Records from a collection:
::::::

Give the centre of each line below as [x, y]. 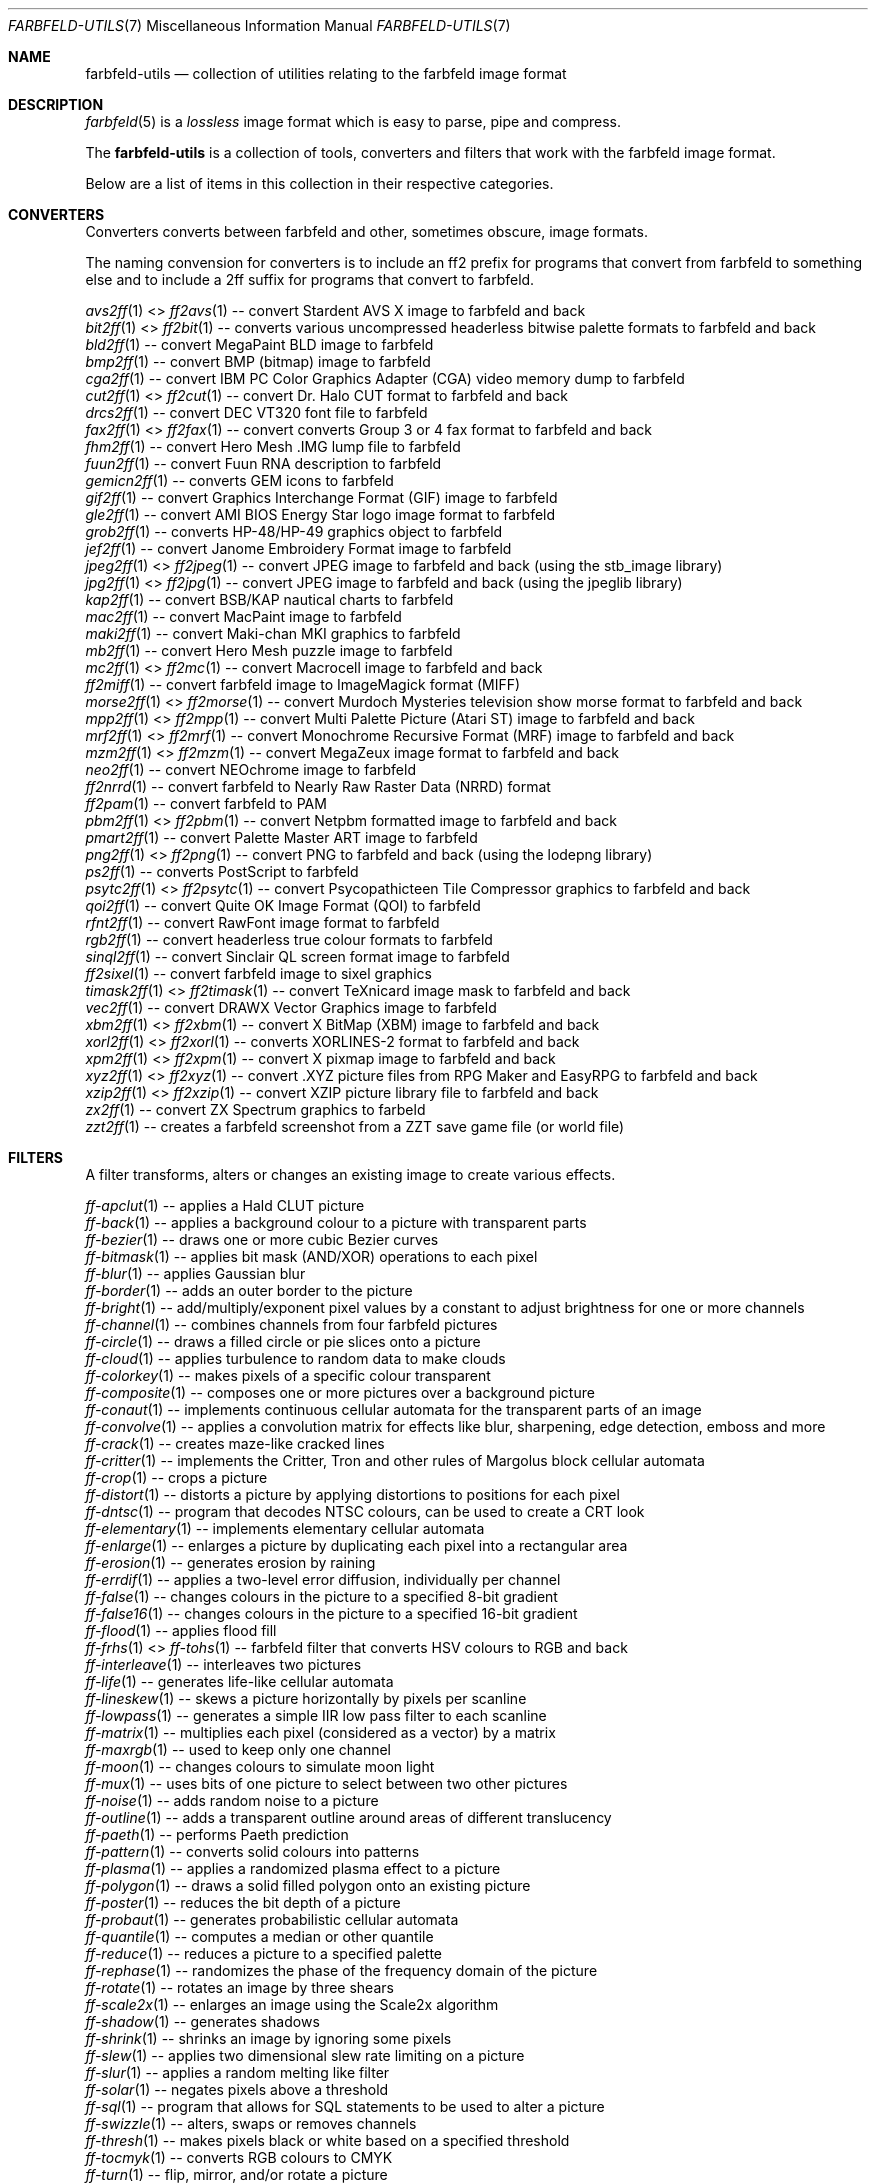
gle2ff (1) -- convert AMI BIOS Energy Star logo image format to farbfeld [320, 514]
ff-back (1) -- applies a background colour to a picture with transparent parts [336, 1222]
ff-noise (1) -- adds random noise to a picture [232, 1800]
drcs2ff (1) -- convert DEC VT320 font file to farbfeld [256, 412]
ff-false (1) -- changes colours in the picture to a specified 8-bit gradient [321, 1596]
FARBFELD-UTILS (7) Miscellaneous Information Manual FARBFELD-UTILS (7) [259, 25]
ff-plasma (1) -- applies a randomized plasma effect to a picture [293, 1868]
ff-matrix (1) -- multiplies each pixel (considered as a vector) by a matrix [320, 1732]
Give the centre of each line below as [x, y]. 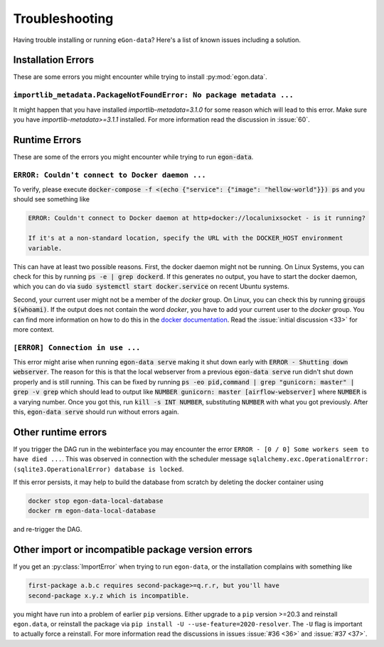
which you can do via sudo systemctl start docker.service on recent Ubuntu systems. [151, 286]
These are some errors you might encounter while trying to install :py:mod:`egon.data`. [140, 77]
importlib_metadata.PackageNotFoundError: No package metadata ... [154, 95]
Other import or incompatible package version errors [133, 550]
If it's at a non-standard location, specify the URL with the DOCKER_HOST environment [186, 238]
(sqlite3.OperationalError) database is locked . [98, 469]
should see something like [52, 199]
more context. [34, 329]
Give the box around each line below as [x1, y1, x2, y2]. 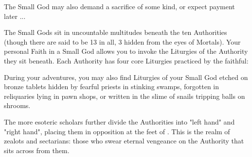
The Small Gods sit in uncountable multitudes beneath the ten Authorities [4, 27, 227, 37]
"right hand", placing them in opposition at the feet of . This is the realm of [4, 126, 230, 136]
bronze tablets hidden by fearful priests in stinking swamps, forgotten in [4, 81, 219, 92]
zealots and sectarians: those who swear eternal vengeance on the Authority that [4, 136, 244, 146]
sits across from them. [4, 145, 70, 155]
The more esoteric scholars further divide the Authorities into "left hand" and [4, 116, 235, 126]
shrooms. [4, 100, 31, 110]
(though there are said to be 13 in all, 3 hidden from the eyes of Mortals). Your [4, 36, 241, 47]

::::::

Problem to solve =>
How many lines in the entries include "with"? Only the number is wanted.

Exercise solution =>
2